Exercise:
Omit all pictures, then repeat the listing exactly.

Material supplied:
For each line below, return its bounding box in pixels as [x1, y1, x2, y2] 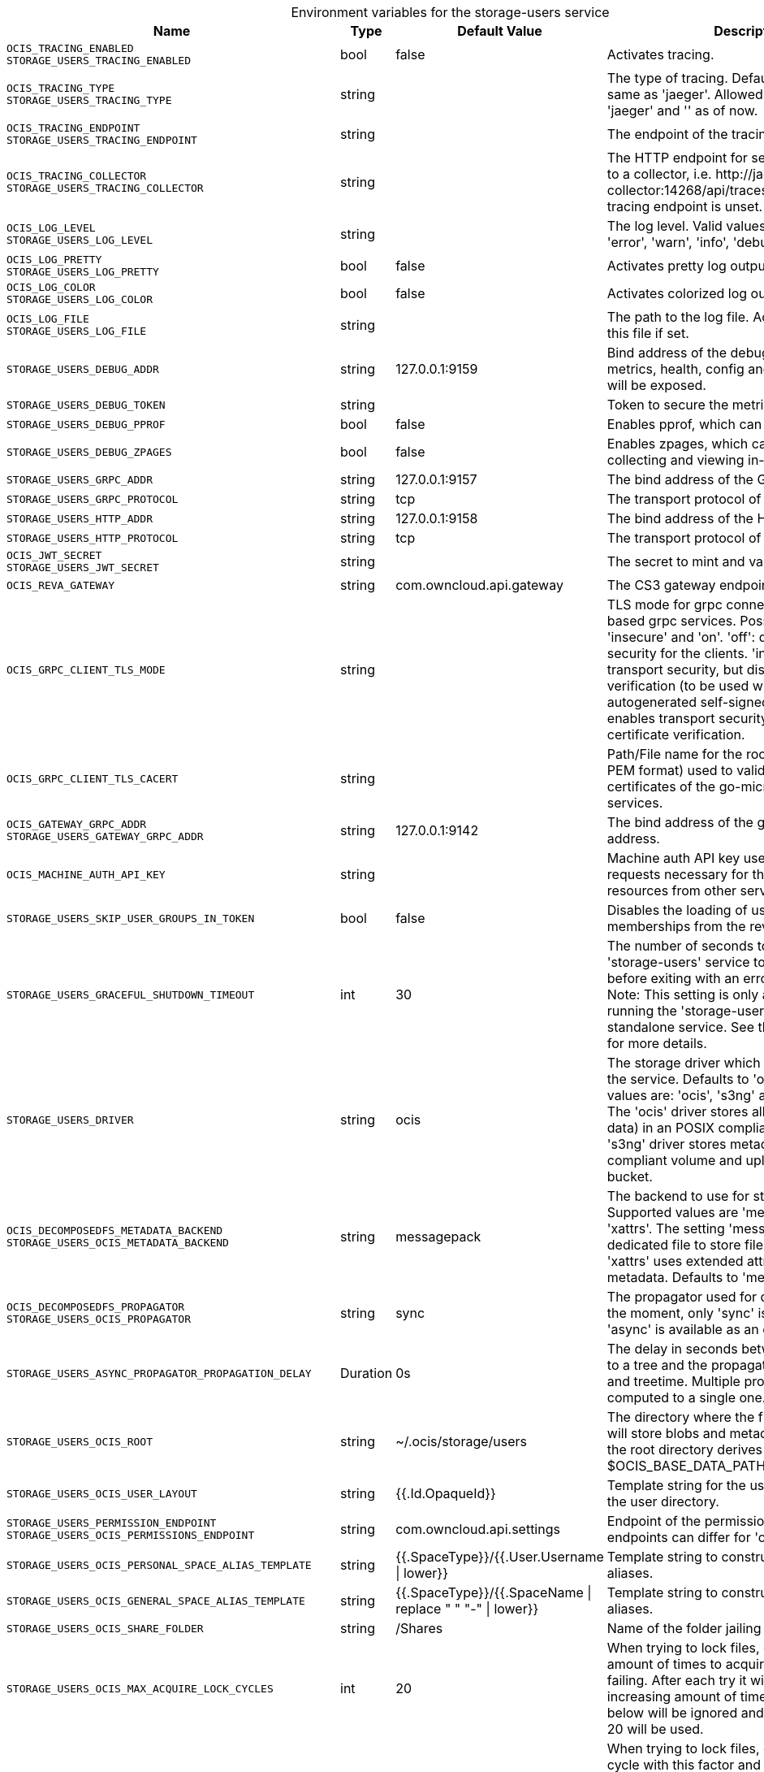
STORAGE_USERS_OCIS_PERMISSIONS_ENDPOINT [6, 1529, 255, 1541]
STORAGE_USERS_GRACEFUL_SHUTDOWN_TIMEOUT [6, 988, 255, 1001]
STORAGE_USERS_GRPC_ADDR [6, 473, 153, 486]
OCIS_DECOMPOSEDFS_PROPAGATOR [6, 1301, 185, 1313]
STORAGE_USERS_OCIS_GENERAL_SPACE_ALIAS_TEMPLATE [6, 1594, 305, 1607]
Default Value [457, 23, 542, 39]
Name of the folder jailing [606, 1620, 762, 1636]
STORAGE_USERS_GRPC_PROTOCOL [6, 492, 179, 505]

Solution to the exercise:
For each line below, return its bounding box in pixels as [x1, y1, x2, y2] 
STORAGE_USERS_OCIS_PERMISSIONS_ENDPOINT [6, 1529, 255, 1541]
STORAGE_USERS_GRACEFUL_SHUTDOWN_TIMEOUT [6, 988, 255, 1001]
STORAGE_USERS_GRPC_ADDR [6, 473, 153, 486]
OCIS_DECOMPOSEDFS_PROPAGATOR [6, 1301, 185, 1313]
STORAGE_USERS_OCIS_GENERAL_SPACE_ALIAS_TEMPLATE [6, 1594, 305, 1607]
Default Value [457, 23, 542, 39]
Name of the folder jailing [606, 1620, 762, 1636]
STORAGE_USERS_GRPC_PROTOCOL [6, 492, 179, 505]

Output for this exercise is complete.